Why Jesus did not appear to the men first but to the ladies is His secret. St. John Chrysostom (347-407) said he favored them to foster their sense of dignity:

Therefore after then they had departed with fear and joy, "Behold, Jesus met them, saying, All hail." But "they held Him by the feet," and with exceeding joy and gladness ran unto Him, and received by the touch also, an infallible proof, and full assurance of the resurrection. "And they worshipped Him." What then saith He? "Be not afraid." Again, He Himself casts out their fear, making way for faith, "But go, tell my brethren, that they go into Galilee, and there shall they see me." Mark how He Himself sends good tidings to His disciples by these women, bringing to honor, as I have often said, that sex, which was most dishonored, and to good hopes; and healing that which was diseased (Sermon 90 on Matthew).

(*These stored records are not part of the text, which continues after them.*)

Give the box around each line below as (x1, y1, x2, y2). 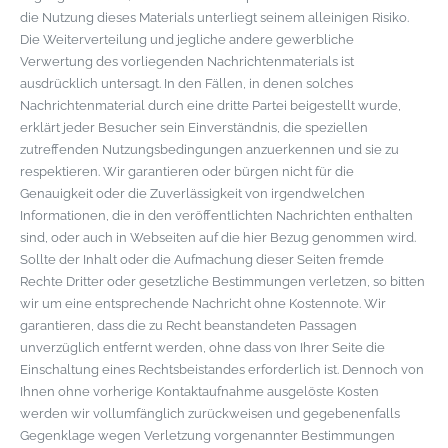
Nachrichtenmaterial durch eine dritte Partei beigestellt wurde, (20, 98, 401, 113)
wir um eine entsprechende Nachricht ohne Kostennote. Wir (20, 296, 386, 311)
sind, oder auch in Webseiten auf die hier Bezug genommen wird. (20, 230, 416, 245)
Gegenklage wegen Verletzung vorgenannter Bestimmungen (20, 428, 395, 443)
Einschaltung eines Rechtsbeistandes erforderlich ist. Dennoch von (20, 362, 424, 377)
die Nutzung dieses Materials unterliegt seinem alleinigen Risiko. (20, 10, 409, 25)
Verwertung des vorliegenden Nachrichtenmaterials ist (20, 54, 354, 69)
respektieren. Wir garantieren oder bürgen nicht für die (20, 164, 354, 179)
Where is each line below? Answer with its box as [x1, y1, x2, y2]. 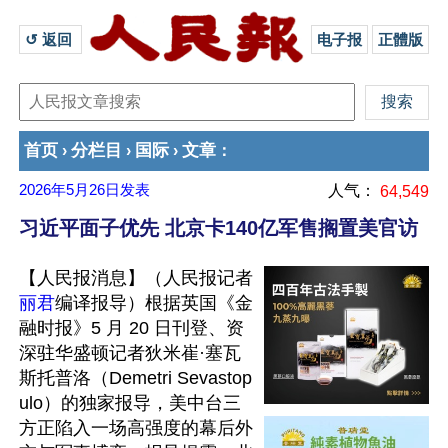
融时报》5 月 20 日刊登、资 [19, 318, 244, 338]
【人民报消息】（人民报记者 [19, 268, 253, 288]
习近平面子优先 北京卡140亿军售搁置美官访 [19, 217, 418, 239]
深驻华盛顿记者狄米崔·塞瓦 [19, 343, 241, 363]
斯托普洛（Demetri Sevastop [19, 368, 252, 388]
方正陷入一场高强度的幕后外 [19, 418, 253, 438]
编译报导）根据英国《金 [55, 293, 253, 313]
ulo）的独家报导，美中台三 [19, 393, 241, 413]
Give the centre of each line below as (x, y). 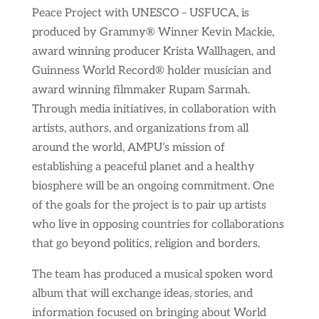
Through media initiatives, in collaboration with (154, 109)
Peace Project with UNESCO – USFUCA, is (140, 13)
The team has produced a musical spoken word (152, 274)
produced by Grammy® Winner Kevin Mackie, (153, 32)
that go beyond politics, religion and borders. (146, 244)
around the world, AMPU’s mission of (128, 148)
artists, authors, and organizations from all (140, 129)
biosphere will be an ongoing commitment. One (153, 186)
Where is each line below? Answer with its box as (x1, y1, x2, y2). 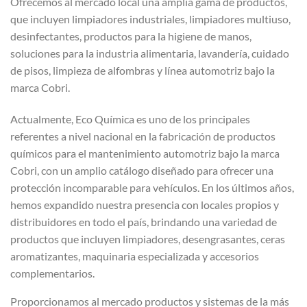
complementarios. (10, 267, 95, 280)
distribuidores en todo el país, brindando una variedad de (10, 215, 277, 229)
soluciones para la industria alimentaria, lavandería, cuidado (10, 47, 289, 60)
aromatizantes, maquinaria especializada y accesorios (10, 249, 259, 263)
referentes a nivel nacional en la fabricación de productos (10, 130, 275, 143)
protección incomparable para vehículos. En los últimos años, (10, 181, 294, 195)
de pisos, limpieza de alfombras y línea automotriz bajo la (10, 64, 275, 77)
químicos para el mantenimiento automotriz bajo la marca (10, 147, 280, 160)
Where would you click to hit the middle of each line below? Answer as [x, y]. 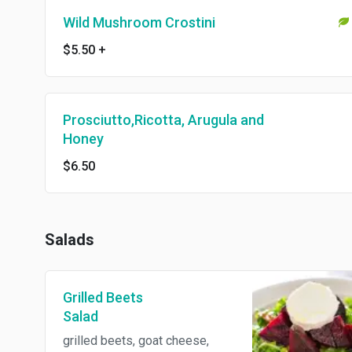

To every person whom Jesus met on Easter day, He gave peace and opened their minds to faith. Thus He did to the women, to Mary Magdalen, to the travelers on the way to Emmaus, and finally, in the evening, to the disciples. The peace He gave into their hearts binds them to Himself, and to each other, and has since then become the beautiful, loving, concerned, tender, universal peace of the Mystical Body of Christ, of Christian civilization. Having stirred up new hopes in the hearts of the disciples, Jesus finally greeted them, with His exuberant joy and gift of peace on the evening of the day of His resurrection:

On the evening of that day, the first day of the week, the doors being shut where the disciples were, for fear of the Jews, Jesus came and stood among them and said to them, "Peace be with you." When he had said this, he showed them his hands and his side. Then the disciples were glad when they saw the Lord. Jesus said to them again, "Peace be with you. As the Father has sent me, even so I send you." And when he had said this, he breathed on them, and said to them, "Receive the Holy Spirit. If you forgive the sins of any, they are forgiven; if you retain the sins of any, they are retained" (John 20:19-23).

Christ had given them His peace. Now they can give it to each other. Christ had forgiven sins. Now they can forgive sins. The world is new, Christianity has dawned upon it with that visit on the eve of Easter. St. Leo the Great, Pope during 440-461, articulates the joy that we feel when we pray the first glorious mystery of the Rosary, in this magnificent selection from sermon 71 made on Holy Saturday in preparation for Easter Sunday:

III. Christ's Manifestation After the Resurrection Showed that His Person Was Essentially the Same as Before.

And then there followed many proofs, whereon the authority of the Faith to be preached through the whole world might be based. And although the rolling away of the stone, the empty tomb, the arrangement of the linen cloths, and the angels who narrated the whole deed by themselves fully built up the truth of the LORDŐS Resurrection, yet did He often appear plainly to the eyes both of the women and of the Apostles not only talking with them, but also remaining and eating with them, and allowing Himself to be handled by the eager and curious hands of those whom doubt assailed.

For to this end He entered when the doors were closed upon the disciples, and gave them the Holy Spirit by breathing on them, and after giving them the light of understanding opened the secrets of the Holy Scriptures, and again Himself showed them the wound in the side, the prints of the nails, and all the marks of His most recent Passion, whereby it might be acknowledged that in Him the properties of the Divine and Human Nature remained undivided, and we might in such sort know that the Word was not what the flesh is, as to confess GOD's only Son to be both Word and Flesh."